SOURCE DATA.
---+---
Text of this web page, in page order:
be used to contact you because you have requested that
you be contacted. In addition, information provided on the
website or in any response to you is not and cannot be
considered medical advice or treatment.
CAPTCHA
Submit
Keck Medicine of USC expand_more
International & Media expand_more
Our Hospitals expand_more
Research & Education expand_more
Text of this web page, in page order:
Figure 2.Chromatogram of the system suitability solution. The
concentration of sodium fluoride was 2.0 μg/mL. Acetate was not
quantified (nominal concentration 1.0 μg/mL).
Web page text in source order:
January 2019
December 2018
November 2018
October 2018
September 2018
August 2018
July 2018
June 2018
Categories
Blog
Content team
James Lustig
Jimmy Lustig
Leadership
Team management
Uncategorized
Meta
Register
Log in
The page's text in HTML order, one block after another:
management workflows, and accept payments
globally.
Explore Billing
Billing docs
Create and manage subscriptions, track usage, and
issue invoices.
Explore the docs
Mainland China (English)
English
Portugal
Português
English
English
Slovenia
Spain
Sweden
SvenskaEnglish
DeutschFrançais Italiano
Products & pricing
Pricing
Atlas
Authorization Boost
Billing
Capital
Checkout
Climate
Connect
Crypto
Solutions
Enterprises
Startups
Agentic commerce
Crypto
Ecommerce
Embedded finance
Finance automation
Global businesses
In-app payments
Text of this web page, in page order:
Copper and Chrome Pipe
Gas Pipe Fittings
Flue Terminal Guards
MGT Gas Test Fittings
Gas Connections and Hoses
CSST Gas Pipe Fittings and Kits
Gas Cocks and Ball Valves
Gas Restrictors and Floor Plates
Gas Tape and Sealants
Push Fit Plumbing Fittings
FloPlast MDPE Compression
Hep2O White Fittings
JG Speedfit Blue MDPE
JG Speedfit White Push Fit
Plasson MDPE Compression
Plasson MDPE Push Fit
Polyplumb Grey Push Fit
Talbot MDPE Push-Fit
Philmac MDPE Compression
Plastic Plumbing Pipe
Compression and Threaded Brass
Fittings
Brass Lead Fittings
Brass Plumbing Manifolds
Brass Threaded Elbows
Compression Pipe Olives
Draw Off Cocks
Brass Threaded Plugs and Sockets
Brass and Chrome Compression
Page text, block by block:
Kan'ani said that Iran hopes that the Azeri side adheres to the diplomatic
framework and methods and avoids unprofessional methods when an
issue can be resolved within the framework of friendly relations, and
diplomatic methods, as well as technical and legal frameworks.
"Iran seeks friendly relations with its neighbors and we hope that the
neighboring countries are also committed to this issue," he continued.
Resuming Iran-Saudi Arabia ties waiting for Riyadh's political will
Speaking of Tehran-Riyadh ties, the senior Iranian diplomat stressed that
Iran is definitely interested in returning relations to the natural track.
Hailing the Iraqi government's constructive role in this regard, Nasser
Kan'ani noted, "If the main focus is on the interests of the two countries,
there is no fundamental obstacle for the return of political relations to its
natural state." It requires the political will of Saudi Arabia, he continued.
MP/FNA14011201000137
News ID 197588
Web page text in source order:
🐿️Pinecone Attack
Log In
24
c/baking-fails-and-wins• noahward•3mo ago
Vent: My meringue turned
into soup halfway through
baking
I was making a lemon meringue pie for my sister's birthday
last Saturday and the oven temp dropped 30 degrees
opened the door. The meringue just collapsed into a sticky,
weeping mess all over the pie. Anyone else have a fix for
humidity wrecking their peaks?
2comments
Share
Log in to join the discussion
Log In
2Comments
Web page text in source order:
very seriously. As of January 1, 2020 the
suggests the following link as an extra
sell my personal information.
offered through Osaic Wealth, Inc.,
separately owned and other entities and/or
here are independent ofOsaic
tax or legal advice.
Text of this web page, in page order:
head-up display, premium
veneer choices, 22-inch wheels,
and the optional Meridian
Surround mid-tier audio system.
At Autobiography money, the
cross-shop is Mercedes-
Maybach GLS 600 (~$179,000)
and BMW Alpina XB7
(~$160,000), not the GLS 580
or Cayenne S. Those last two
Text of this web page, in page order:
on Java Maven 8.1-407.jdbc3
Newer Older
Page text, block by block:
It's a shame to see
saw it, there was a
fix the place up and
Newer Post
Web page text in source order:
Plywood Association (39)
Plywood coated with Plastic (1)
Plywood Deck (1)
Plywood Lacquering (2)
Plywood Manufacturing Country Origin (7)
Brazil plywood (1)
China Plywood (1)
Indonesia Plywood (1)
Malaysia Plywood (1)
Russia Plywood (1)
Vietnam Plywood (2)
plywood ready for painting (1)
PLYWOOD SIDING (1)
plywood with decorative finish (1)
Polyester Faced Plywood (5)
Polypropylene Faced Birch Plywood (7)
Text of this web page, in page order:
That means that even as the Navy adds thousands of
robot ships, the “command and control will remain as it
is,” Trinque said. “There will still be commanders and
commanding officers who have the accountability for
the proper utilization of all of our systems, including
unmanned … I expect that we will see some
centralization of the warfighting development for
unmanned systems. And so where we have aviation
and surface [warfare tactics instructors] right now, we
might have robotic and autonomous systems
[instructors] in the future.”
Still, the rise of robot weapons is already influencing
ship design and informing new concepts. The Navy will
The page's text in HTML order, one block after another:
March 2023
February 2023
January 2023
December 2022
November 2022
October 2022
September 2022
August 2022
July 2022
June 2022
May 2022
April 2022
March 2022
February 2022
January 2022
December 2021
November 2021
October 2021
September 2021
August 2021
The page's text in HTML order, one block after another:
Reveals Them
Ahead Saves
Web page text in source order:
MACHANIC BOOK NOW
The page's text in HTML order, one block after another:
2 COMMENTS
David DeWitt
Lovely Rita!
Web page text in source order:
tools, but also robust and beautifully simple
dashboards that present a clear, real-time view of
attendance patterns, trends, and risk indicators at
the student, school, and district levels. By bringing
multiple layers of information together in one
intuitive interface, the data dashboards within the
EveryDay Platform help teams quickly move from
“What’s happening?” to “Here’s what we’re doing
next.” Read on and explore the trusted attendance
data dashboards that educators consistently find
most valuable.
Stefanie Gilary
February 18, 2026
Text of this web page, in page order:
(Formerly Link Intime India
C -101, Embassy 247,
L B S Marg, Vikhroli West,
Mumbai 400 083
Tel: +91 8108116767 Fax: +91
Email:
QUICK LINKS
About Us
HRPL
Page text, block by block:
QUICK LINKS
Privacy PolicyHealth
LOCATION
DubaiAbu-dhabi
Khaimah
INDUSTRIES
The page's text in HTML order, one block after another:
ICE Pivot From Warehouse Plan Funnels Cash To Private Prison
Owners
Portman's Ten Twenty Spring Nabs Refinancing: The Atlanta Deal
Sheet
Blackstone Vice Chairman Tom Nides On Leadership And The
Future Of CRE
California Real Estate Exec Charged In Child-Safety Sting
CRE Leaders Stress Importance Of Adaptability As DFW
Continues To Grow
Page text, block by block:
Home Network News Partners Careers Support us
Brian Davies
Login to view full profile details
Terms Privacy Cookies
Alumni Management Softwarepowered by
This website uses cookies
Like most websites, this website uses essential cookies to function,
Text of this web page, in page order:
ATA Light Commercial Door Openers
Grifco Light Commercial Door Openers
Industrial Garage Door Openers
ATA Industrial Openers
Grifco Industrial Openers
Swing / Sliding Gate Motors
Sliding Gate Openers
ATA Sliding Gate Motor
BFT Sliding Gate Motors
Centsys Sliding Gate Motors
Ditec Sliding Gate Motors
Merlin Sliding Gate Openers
---+---
I'd like the lines above from the one with "ship design and" up to and including the one with "multiple layers of" copied exactly, with no other lines.

ship design and informing new concepts. The Navy will
The page's text in HTML order, one block after another:
March 2023
February 2023
January 2023
December 2022
November 2022
October 2022
September 2022
August 2022
July 2022
June 2022
May 2022
April 2022
March 2022
February 2022
January 2022
December 2021
November 2021
October 2021
September 2021
August 2021
The page's text in HTML order, one block after another:
Reveals Them
Ahead Saves
Web page text in source order:
MACHANIC BOOK NOW
The page's text in HTML order, one block after another:
2 COMMENTS
David DeWitt
Lovely Rita!
Web page text in source order:
tools, but also robust and beautifully simple
dashboards that present a clear, real-time view of
attendance patterns, trends, and risk indicators at
the student, school, and district levels. By bringing
multiple layers of information together in one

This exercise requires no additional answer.